Der höchste wirklich zu hunderprozent gefahrene Übergang war bei mir vor ein paar Wochen zusammen mit Fubbes der Gavia (knappe 2700 glaube ich). Aber die Straßenpässe sind ja für uns nicht so interessant. Es kommt doch auch nciht auf eine vollständige Fahrbarkeit an. Viel interessanter finde ich es, über hohe und tortz eventueller Laufpassagen doch mit dem MTB noch sinnvolle Anstiege zu diskutieren - und da ist das Trio Niederjoch, Eisjöchl, Madritschjoch ganz vorn dabei.

@ Elmar

Von der Bozzi zur Montozzo-Scharte musste sogar Matthias (schiebender Weise) zugeben, dass das "a ganz schöne Plogerei isch". Das sagt alles  ! Also fahren kann man da vergessen!

@Cubabike
Hört sich gut an. Aber wahrschienlich sind das dann reine Schotterpisten und keine Trails, oder?

@Fubbes
Mein Beileid! Die Scottschüssel nervt mich auch schon wieder gigantisch. Im Wiegetritt knackt das Ding, als würde es gleich auseinanderfallen. WIll jetzt meinen neuen Rahmen! Sofort!


----------



## Elmar Neßler (15. Oktober 2004)

Superfriend schrieb:
			
		

> Der höchste wirklich zu hunderprozent gefahrene Übergang war bei mir vor ein paar Wochen zusammen mit Fubbes der Gavia (knappe 2700 glaube ich). Aber die Straßenpässe sind ja für uns nicht so interessant. Es kommt doch auch nciht auf eine vollständige Fahrbarkeit an. Viel interessanter finde ich es, über hohe und tortz eventueller Laufpassagen doch mit dem MTB noch sinnvolle Anstiege zu diskutieren - und da ist das Trio Niederjoch, Eisjöchl, Madritschjoch ganz vorn dabei.
> 
> @ Elmar
> 
> ...



na wenn matthias schon schieben muste, ist die montozzo-scharte wohl nicht fahrbar von der seite aus ...
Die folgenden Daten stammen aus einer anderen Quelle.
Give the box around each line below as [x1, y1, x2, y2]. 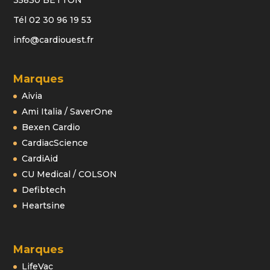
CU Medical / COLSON [22, 169, 118, 180]
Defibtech [22, 184, 66, 196]
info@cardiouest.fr [13, 34, 94, 46]
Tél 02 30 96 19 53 [13, 14, 92, 26]
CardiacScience [22, 137, 89, 149]
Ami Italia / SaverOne [22, 106, 113, 118]
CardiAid [22, 153, 58, 165]
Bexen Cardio [22, 122, 81, 133]
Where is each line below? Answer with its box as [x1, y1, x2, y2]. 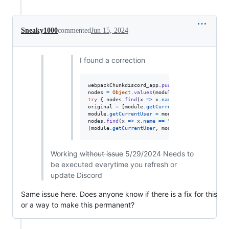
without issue [79, 149, 123, 158]
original [88, 103, 112, 109]
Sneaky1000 [21, 26, 58, 34]
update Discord [50, 170, 102, 179]
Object [112, 89, 131, 95]
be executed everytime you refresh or [50, 159, 177, 169]
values [134, 89, 152, 95]
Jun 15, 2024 [91, 26, 128, 34]
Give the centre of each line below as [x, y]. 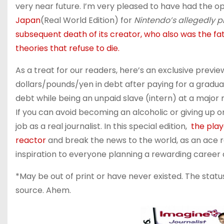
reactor [31, 140]
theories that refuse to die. [67, 48]
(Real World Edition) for [86, 20]
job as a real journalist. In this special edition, [103, 126]
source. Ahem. [43, 190]
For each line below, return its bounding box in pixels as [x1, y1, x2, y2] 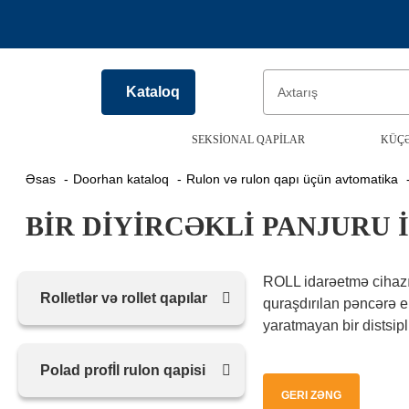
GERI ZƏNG [280, 389, 341, 402]
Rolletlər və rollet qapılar [40, 290, 207, 306]
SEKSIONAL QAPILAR [191, 133, 305, 146]
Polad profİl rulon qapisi [40, 362, 205, 378]
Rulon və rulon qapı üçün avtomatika [195, 172, 398, 186]
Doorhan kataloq [82, 172, 169, 186]

ich bin damals in der dunkelheit oben angekommen, habe mich am licht der hütte orientiert, als ich von der scharte dorthin bin ... hatte kein licht dabei, aber irgendwie habe ich die kurze abfahrt unbeschadet überstanden, wenngleich es stellenweise etwas kritisch war, wenn man unverhofft irgendwo drüber geholpert ist, ohne das halt vorher zu sehen bzw. zu wissen ...

yup, gavia bin ich ja auch schon drüber, da kann man schon komplett fahren, aber ist halt wenig spannend auf asphalt (auch wenn es abseits ein paar alternativen gibt).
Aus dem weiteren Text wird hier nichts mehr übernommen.